• Work item: Copy every line in the listing that contains "plant".
Dataset records section start
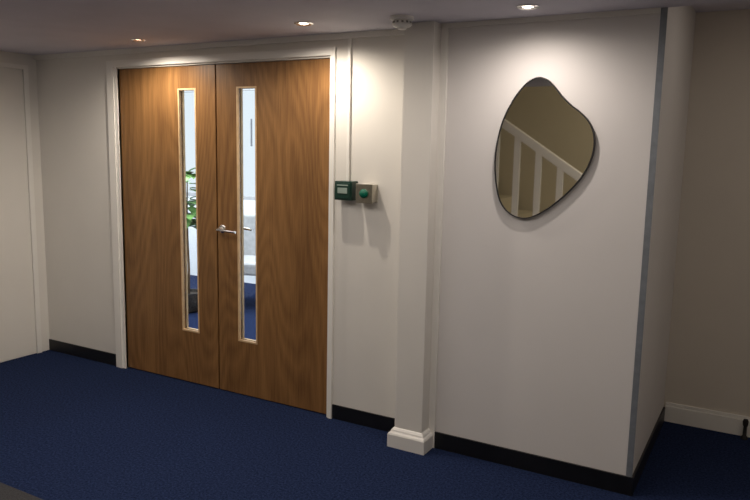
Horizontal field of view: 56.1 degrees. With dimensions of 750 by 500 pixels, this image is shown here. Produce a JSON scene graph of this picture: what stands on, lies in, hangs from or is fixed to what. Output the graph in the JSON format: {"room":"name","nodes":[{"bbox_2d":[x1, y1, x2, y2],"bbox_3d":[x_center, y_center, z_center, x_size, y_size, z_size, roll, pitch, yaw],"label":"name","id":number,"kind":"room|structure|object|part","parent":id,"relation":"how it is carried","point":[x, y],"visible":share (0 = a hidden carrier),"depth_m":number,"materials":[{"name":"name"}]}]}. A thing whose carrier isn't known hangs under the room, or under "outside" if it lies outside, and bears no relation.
{"room":"office lobby","nodes":[
{"label":"office lobby","id":0,"kind":"room"},
{"bbox_2d":[0,51,48,362],"bbox_3d":[-3.767,-1.023,2.767,0.100,4.200,5.300,6,9,29],"label":"wall","id":1,"kind":"structure","parent":0,"point":[5,57],"depth_m":5.12,"materials":[{"name":"paint"}]},
{"bbox_2d":[0,68,36,361],"bbox_3d":[-2.712,-0.199,4.700,0.006,2.044,0.885,6,9,29],"label":"door","id":2,"kind":"structure","parent":1,"relation":"in","point":[17,312],"depth_m":4.98,"materials":[{"name":"paint"}]},
{"bbox_2d":[0,62,41,352],"bbox_3d":[-2.708,-0.213,4.696,0.014,2.085,0.965,6,9,29],"label":"trim","id":3,"kind":"structure","parent":1,"relation":"attached to","point":[24,68],"depth_m":5.07,"materials":[{"name":"white paint"}]},
{"bbox_2d":[36,35,403,417],"bbox_3d":[-1.051,-0.184,4.459,3.332,2.162,0.100,6,9,29],"label":"wall","id":4,"kind":"structure","parent":0,"point":[72,92],"depth_m":4.00,"materials":[{"name":"paint"}]},
{"bbox_2d":[49,339,115,365],"bbox_3d":[-2.134,0.745,5.139,0.743,0.085,0.008,6,9,29],"label":"baseboard","id":5,"kind":"structure","parent":4,"relation":"attached to","point":[54,345],"depth_m":5.13,"materials":[{"name":"black plastic"}]},
{"bbox_2d":[119,64,219,387],"bbox_3d":[-1.323,-0.152,4.603,0.854,2.029,0.054,6,9,29],"label":"door","id":6,"kind":"structure","parent":4,"relation":"in","point":[161,340],"depth_m":4.59,"materials":[{"name":"brown wood"}]},
{"bbox_2d":[34,29,403,59],"bbox_3d":[-1.105,-1.237,4.282,3.027,0.030,0.016,6,9,29],"label":"trim","id":7,"kind":"structure","parent":4,"relation":"attached to","point":[390,32],"depth_m":4.12,"materials":[{"name":"white paint"}]},
{"bbox_2d":[106,47,336,418],"bbox_3d":[-0.988,-0.142,4.418,1.796,2.092,0.118,6,9,29],"label":"trim","id":8,"kind":"structure","parent":4,"relation":"attached to","point":[114,122],"depth_m":4.51,"materials":[{"name":"white paint"}]},
{"bbox_2d":[215,58,329,413],"bbox_3d":[-0.605,-0.079,4.200,0.828,2.029,0.191,6,9,29],"label":"door","id":9,"kind":"structure","parent":4,"relation":"in","point":[286,363],"depth_m":4.16,"materials":[{"name":"brown wood"}]},
{"bbox_3d":[-0.905,-0.117,4.281,0.159,0.022,0.043,6,9,29],"label":"lever","id":10,"kind":"part","parent":9,"relation":"part of","materials":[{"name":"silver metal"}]},
{"bbox_2d":[335,180,357,200],"bbox_3d":[-0.158,-0.324,3.831,0.109,0.103,0.075,6,9,29],"label":"box","id":11,"kind":"object","parent":4,"relation":"attached to","point":[344,190],"visible":1,"depth_m":3.80,"materials":[{"name":"green plastic"}]},
{"bbox_3d":[-0.174,-0.320,3.803,0.091,0.083,0.005,6,9,29],"label":"plate","id":12,"kind":"part","parent":11,"relation":"part of","materials":[{"name":"green plastic"}]},
{"bbox_2d":[346,38,351,180],"bbox_3d":[-0.140,-0.751,3.796,0.018,0.754,0.016,6,9,29],"label":"cable conduit","id":13,"kind":"object","parent":4,"relation":"attached to","point":[349,78],"visible":1,"depth_m":3.79,"materials":[{"name":"white paint"}]},
{"bbox_2d":[332,404,394,431],"bbox_3d":[-0.048,0.955,3.976,0.459,0.085,0.008,6,9,29],"label":"baseboard","id":14,"kind":"structure","parent":4,"relation":"attached to","point":[380,422],"depth_m":3.98,"materials":[{"name":"black plastic"}]},
{"bbox_2d":[356,183,377,203],"bbox_3d":[-0.048,-0.302,3.761,0.102,0.103,0.091,6,9,29],"label":"button","id":15,"kind":"object","parent":4,"relation":"attached to","point":[365,193],"visible":1,"depth_m":3.74,"materials":[{"name":"metal"}]},
{"bbox_2d":[429,23,448,447],"bbox_3d":[0.320,-0.028,3.569,0.035,2.162,0.014,6,9,29],"label":"trim","id":16,"kind":"structure","parent":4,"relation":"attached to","point":[444,27],"depth_m":3.55,"materials":[{"name":"white paint"}]},
{"bbox_2d":[448,7,660,27],"bbox_3d":[0.775,-1.043,3.175,0.962,0.022,0.012,6,9,29],"label":"trim","id":17,"kind":"structure","parent":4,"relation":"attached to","point":[647,10],"depth_m":3.15,"materials":[{"name":"white paint"}]},
{"bbox_2d":[187,196,255,283],"bbox_3d":[-0.693,-0.843,7.528,5.800,2.600,0.100,6,9,29],"label":"wall","id":18,"kind":"structure","parent":0,"point":[249,205],"depth_m":8.40,"materials":[{"name":"paint"}]},
{"bbox_2d":[184,89,254,199],"bbox_3d":[-1.699,-1.214,8.027,2.900,1.250,0.085,6,9,29],"label":"window","id":19,"kind":"structure","parent":18,"relation":"in","point":[248,94],"depth_m":7.96,"materials":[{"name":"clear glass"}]},
{"bbox_2d":[0,275,749,499],"bbox_3d":[-1.495,1.082,3.549,8.600,0.100,8.600,6,9,29],"label":"floor","id":20,"kind":"structure","parent":0,"point":[72,427],"depth_m":3.60,"materials":[{"name":"blue carpet"}]},
{"bbox_2d":[0,482,42,499],"bbox_3d":[-2.066,1.127,2.791,3.050,0.006,1.120,6,9,29],"label":"entrance mat","id":21,"kind":"object","parent":20,"relation":"on","point":[7,492],"visible":1,"depth_m":3.12,"materials":[{"name":"carpet"}]},
{"bbox_2d":[186,167,197,312],"bbox_3d":[-1.739,-0.097,6.555,0.482,1.360,0.457,8,11,40],"label":"potted plant","id":22,"kind":"object","parent":20,"relation":"on","point":[192,293],"visible":0.31,"depth_m":6.52,"materials":[{"name":"green plant"}]},
{"bbox_3d":[-1.740,-0.115,6.544,0.027,1.101,0.042,-6,11,-39],"label":"stem","id":23,"kind":"part","parent":22,"relation":"part of","materials":[{"name":"plant"}]},
{"bbox_3d":[-1.753,0.484,6.629,0.274,0.190,0.274,6,9,29],"label":"pot","id":24,"kind":"part","parent":22,"relation":"part of","materials":[{"name":"black rubber"}]},
{"bbox_2d":[244,213,255,275],"bbox_3d":[-1.193,0.105,6.919,0.680,0.882,0.580,2,8,9],"label":"armchair","id":25,"kind":"object","parent":20,"relation":"on","point":[249,218],"visible":0.02,"depth_m":7.08,"materials":[{"name":"grey fabric"}]},
{"bbox_3d":[-1.199,0.148,6.895,0.540,0.120,0.520,2,8,9],"label":"seat","id":26,"kind":"part","parent":25,"relation":"part of","materials":[{"name":"grey fabric"}]},
{"bbox_3d":[-1.149,-0.128,7.129,0.560,0.480,0.090,2,8,9],"label":"backrest","id":27,"kind":"part","parent":25,"relation":"part of","materials":[{"name":"grey fabric"}]},
{"bbox_2d":[740,419,748,439],"bbox_3d":[2.052,0.992,3.906,0.036,0.115,0.036,6,9,29],"label":"door stop","id":28,"kind":"object","parent":20,"relation":"on","point":[745,421],"visible":1,"depth_m":3.90,"materials":[{"name":"black rubber"}]},
{"bbox_2d":[0,0,749,54],"bbox_3d":[-0.715,-1.013,2.128,6.032,0.160,3.600,6,9,29],"label":"ceiling","id":29,"kind":"structure","parent":0,"point":[30,27],"depth_m":3.32,"materials":[{"name":"paint"}]},
{"bbox_2d":[131,38,145,41],"bbox_3d":[-1.387,-1.232,4.128,0.082,0.008,0.082,6,9,29],"label":"recessed light","id":30,"kind":"object","parent":29,"relation":"in","point":[132,39],"visible":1,"depth_m":4.11,"materials":[{"name":"silver metal"}]},
{"bbox_2d":[294,21,312,25],"bbox_3d":[-0.351,-1.116,3.472,0.096,0.008,0.096,6,9,29],"label":"recessed light","id":31,"kind":"object","parent":29,"relation":"in","point":[300,23],"visible":1,"depth_m":3.46,"materials":[{"name":"silver metal"}]},
{"bbox_2d":[390,15,413,29],"bbox_3d":[0.125,-1.051,3.266,0.110,0.058,0.110,6,9,29],"label":"smoke detector","id":32,"kind":"object","parent":29,"relation":"attached to","point":[401,22],"visible":1,"depth_m":3.23,"materials":[{"name":"white plastic"}]},
{"bbox_2d":[516,4,538,9],"bbox_3d":[0.643,-1.022,2.963,0.096,0.008,0.096,6,9,29],"label":"recessed light","id":33,"kind":"object","parent":29,"relation":"in","point":[521,6],"visible":1,"depth_m":2.95,"materials":[{"name":"silver metal"}]},
{"bbox_2d":[395,21,440,432],"bbox_3d":[0.228,-0.035,3.604,0.160,2.162,0.150,6,9,29],"label":"wall pillar","id":34,"kind":"structure","parent":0,"point":[422,40],"depth_m":3.52,"materials":[{"name":"paint"}]},
{"bbox_2d":[387,426,432,454],"bbox_3d":[0.201,0.985,3.740,0.214,0.104,0.177,6,9,29],"label":"baseboard","id":35,"kind":"structure","parent":34,"relation":"attached to","point":[398,438],"depth_m":3.67,"materials":[{"name":"white paint"}]},
{"bbox_2d":[436,6,695,475],"bbox_3d":[1.025,-0.126,3.783,1.004,2.322,1.071,6,9,29],"label":"wall panel","id":36,"kind":"object","parent":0,"point":[538,317],"visible":0.83,"depth_m":3.33,"materials":[{"name":"paint"}]},
{"bbox_2d":[494,77,595,218],"bbox_3d":[0.777,-0.464,3.245,0.462,0.652,0.022,6,9,29],"label":"wall mirror","id":37,"kind":"object","parent":36,"relation":"attached to","point":[545,145],"visible":1,"depth_m":3.25,"materials":[{"name":"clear mirror"}]},
{"bbox_2d":[434,407,664,495],"bbox_3d":[1.008,0.983,3.923,0.996,0.088,1.061,6,9,29],"label":"baseboard","id":38,"kind":"structure","parent":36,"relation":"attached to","point":[605,480],"depth_m":3.46,"materials":[{"name":"black plastic"}]},
{"bbox_2d":[626,7,667,476],"bbox_3d":[1.186,0.059,3.092,0.027,2.162,0.004,6,9,29],"label":"trim","id":39,"kind":"structure","parent":36,"relation":"attached to","point":[664,11],"depth_m":3.07,"materials":[{"name":"grey metal"}]},
{"bbox_2d":[664,9,749,416],"bbox_3d":[2.501,-0.112,3.621,1.724,2.400,0.100,6,9,29],"label":"wall","id":40,"kind":"structure","parent":0,"point":[708,363],"depth_m":3.91,"materials":[{"name":"beige paint"}]},
{"bbox_2d":[664,402,749,436],"bbox_3d":[2.410,1.021,3.756,1.614,0.115,0.018,6,9,29],"label":"baseboard","id":41,"kind":"structure","parent":40,"relation":"attached to","point":[724,422],"depth_m":4.03,"materials":[{"name":"white paint"}]},
{"bbox_2d":[693,1,749,12],"bbox_3d":[2.216,-1.195,3.018,1.824,0.060,1.171,6,9,29],"label":"trim","id":42,"kind":"structure","parent":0,"point":[736,5],"depth_m":3.67,"materials":[{"name":"paint"}]}
]}
Dataset records section end
• Written solution:
{"bbox_2d":[186,167,197,312],"bbox_3d":[-1.739,-0.097,6.555,0.482,1.360,0.457,8,11,40],"label":"potted plant","id":22,"kind":"object","parent":20,"relation":"on","point":[192,293],"visible":0.31,"depth_m":6.52,"materials":[{"name":"green plant"}]},
{"bbox_3d":[-1.740,-0.115,6.544,0.027,1.101,0.042,-6,11,-39],"label":"stem","id":23,"kind":"part","parent":22,"relation":"part of","materials":[{"name":"plant"}]},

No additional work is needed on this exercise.